One article about this story alleges in zero-sum fashion that unless the child is allowed to transition, her chances of committing suicide increase. If a child is on the verge of suicide, is it not reasonable to ask whether there are deeper issues at play? Concerns over suicidality in the transgender community suggest that comorbidities that accompany gender dysphoria are more at fault than not receiving sufficient social affirmation, hormonal therapy, and sex-reassignment surgery.
This case’s implications are larger than they may initially appear. Could the day be coming, for example, when would-be adoptive parents would be denied the opportunity to love and care for an orphaned child because the parents are orthodox Jews, Christians, or Muslims and disagree with LGBT orthodoxy? This has already happened in the United Kingdom. What recourse remains for a gender dysphoric child who does not want to pursue transition? What dissenting advice can his or her parent offer without fear of state intervention?

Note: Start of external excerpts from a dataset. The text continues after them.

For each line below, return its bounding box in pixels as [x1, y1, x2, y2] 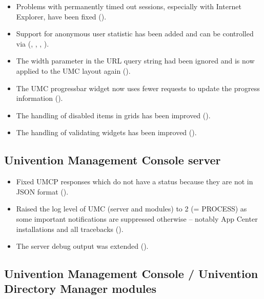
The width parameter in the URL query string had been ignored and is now [16, 55, 255, 66]
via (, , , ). [16, 38, 49, 49]
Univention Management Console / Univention [4, 266, 258, 282]
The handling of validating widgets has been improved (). [16, 127, 197, 138]
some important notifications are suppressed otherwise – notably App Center [16, 213, 258, 224]
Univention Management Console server [4, 152, 221, 168]
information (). [16, 93, 63, 103]
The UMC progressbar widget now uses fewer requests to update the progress [16, 82, 260, 93]

In normal times, the Ohio case would be easy to decide. Of course parents ought to retain parental rights over their child whom they love and for whom they want the best. Of course there are alternative pathways to seek out when dealing with a gender identity conflict. But where the sexual revolution can work to inflict its ever-evolving ideology—even at the expense of parental rights—it will do so. And it will do so unapologetically and in a spirit of self-congratulatory social justice.
This case should never have risen to the level it did. That it even reached a judge is a clear example of Big Brother confusing its role with that of Mom and Dad. It sets a precedent that puts not only the natural family but the well-being of children at risk.